# Task brief:
Every word of the data must be reproduced in your reply exactly.

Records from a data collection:
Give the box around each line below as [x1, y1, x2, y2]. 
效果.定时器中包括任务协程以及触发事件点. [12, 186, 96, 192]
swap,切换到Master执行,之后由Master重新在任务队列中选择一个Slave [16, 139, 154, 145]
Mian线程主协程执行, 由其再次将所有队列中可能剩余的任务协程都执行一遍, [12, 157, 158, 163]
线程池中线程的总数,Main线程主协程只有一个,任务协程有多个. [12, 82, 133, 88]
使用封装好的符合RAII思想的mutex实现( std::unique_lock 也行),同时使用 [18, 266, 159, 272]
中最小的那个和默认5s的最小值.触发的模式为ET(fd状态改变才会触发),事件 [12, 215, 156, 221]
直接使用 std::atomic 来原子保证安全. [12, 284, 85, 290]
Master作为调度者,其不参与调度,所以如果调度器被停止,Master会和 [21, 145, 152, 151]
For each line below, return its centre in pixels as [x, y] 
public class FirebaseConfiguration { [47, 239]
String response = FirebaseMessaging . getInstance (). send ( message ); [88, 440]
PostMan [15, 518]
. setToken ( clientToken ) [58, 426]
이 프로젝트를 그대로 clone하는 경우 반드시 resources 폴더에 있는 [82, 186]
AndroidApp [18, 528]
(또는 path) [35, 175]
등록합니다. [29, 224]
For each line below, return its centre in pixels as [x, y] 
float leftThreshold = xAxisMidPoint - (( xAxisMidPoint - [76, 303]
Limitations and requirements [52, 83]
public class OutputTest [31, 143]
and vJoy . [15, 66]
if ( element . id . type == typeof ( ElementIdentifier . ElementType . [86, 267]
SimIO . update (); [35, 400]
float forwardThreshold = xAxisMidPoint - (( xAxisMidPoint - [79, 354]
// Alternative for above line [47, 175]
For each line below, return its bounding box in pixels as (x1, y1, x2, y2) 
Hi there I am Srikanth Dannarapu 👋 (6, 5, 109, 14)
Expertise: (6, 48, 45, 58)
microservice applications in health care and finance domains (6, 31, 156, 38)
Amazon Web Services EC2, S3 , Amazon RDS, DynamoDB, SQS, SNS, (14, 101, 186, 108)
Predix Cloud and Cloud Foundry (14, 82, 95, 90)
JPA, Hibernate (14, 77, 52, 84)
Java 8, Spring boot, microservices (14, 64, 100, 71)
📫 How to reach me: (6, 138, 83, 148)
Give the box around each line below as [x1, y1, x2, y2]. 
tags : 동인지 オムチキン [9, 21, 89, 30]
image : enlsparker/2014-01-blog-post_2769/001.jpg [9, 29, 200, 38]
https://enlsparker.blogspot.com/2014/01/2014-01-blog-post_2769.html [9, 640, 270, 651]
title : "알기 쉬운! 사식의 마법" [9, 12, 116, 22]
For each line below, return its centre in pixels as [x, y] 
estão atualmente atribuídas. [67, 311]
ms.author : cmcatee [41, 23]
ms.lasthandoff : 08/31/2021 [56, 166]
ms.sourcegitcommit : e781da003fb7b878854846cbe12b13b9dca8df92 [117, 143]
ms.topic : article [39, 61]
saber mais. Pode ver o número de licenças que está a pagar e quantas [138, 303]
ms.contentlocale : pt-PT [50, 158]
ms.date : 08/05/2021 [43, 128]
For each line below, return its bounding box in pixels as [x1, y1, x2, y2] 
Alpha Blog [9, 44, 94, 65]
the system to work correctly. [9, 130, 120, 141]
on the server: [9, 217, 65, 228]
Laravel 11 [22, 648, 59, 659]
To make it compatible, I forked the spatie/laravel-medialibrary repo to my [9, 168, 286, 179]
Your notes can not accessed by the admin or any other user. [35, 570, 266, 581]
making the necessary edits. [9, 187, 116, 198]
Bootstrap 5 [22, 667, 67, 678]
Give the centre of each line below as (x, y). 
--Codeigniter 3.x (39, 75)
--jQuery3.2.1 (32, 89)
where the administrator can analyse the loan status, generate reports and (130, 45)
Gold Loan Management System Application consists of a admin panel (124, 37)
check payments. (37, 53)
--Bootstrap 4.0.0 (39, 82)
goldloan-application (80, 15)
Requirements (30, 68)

# Response below:
Give the box around each line below as [x1, y1, x2, y2]. 
效果.定时器中包括任务协程以及触发事件点. [12, 186, 96, 192]
swap,切换到Master执行,之后由Master重新在任务队列中选择一个Slave [16, 139, 154, 145]
Mian线程主协程执行, 由其再次将所有队列中可能剩余的任务协程都执行一遍, [12, 157, 158, 163]
线程池中线程的总数,Main线程主协程只有一个,任务协程有多个. [12, 82, 133, 88]
使用封装好的符合RAII思想的mutex实现( std::unique_lock 也行),同时使用 [18, 266, 159, 272]
中最小的那个和默认5s的最小值.触发的模式为ET(fd状态改变才会触发),事件 [12, 215, 156, 221]
直接使用 std::atomic 来原子保证安全. [12, 284, 85, 290]
Master作为调度者,其不参与调度,所以如果调度器被停止,Master会和 [21, 145, 152, 151]
For each line below, return its centre in pixels as [x, y] 
public class FirebaseConfiguration { [47, 239]
String response = FirebaseMessaging . getInstance (). send ( message ); [88, 440]
PostMan [15, 518]
. setToken ( clientToken ) [58, 426]
이 프로젝트를 그대로 clone하는 경우 반드시 resources 폴더에 있는 [82, 186]
AndroidApp [18, 528]
(또는 path) [35, 175]
등록합니다. [29, 224]
For each line below, return its centre in pixels as [x, y] 
float leftThreshold = xAxisMidPoint - (( xAxisMidPoint - [76, 303]
Limitations and requirements [52, 83]
public class OutputTest [31, 143]
and vJoy . [15, 66]
if ( element . id . type == typeof ( ElementIdentifier . ElementType . [86, 267]
SimIO . update (); [35, 400]
float forwardThreshold = xAxisMidPoint - (( xAxisMidPoint - [79, 354]
// Alternative for above line [47, 175]
For each line below, return its bounding box in pixels as (x1, y1, x2, y2) 
Hi there I am Srikanth Dannarapu 👋 (6, 5, 109, 14)
Expertise: (6, 48, 45, 58)
microservice applications in health care and finance domains (6, 31, 156, 38)
Amazon Web Services EC2, S3 , Amazon RDS, DynamoDB, SQS, SNS, (14, 101, 186, 108)
Predix Cloud and Cloud Foundry (14, 82, 95, 90)
JPA, Hibernate (14, 77, 52, 84)
Java 8, Spring boot, microservices (14, 64, 100, 71)
📫 How to reach me: (6, 138, 83, 148)
Give the box around each line below as [x1, y1, x2, y2]. 
tags : 동인지 オムチキン [9, 21, 89, 30]
image : enlsparker/2014-01-blog-post_2769/001.jpg [9, 29, 200, 38]
https://enlsparker.blogspot.com/2014/01/2014-01-blog-post_2769.html [9, 640, 270, 651]
title : "알기 쉬운! 사식의 마법" [9, 12, 116, 22]
For each line below, return its centre in pixels as [x, y] 
estão atualmente atribuídas. [67, 311]
ms.author : cmcatee [41, 23]
ms.lasthandoff : 08/31/2021 [56, 166]
ms.sourcegitcommit : e781da003fb7b878854846cbe12b13b9dca8df92 [117, 143]
ms.topic : article [39, 61]
saber mais. Pode ver o número de licenças que está a pagar e quantas [138, 303]
ms.contentlocale : pt-PT [50, 158]
ms.date : 08/05/2021 [43, 128]
For each line below, return its bounding box in pixels as [x1, y1, x2, y2] 
Alpha Blog [9, 44, 94, 65]
the system to work correctly. [9, 130, 120, 141]
on the server: [9, 217, 65, 228]
Laravel 11 [22, 648, 59, 659]
To make it compatible, I forked the spatie/laravel-medialibrary repo to my [9, 168, 286, 179]
Your notes can not accessed by the admin or any other user. [35, 570, 266, 581]
making the necessary edits. [9, 187, 116, 198]
Bootstrap 5 [22, 667, 67, 678]
Give the centre of each line below as (x, y). 
--Codeigniter 3.x (39, 75)
--jQuery3.2.1 (32, 89)
where the administrator can analyse the loan status, generate reports and (130, 45)
Gold Loan Management System Application consists of a admin panel (124, 37)
check payments. (37, 53)
--Bootstrap 4.0.0 (39, 82)
goldloan-application (80, 15)
Requirements (30, 68)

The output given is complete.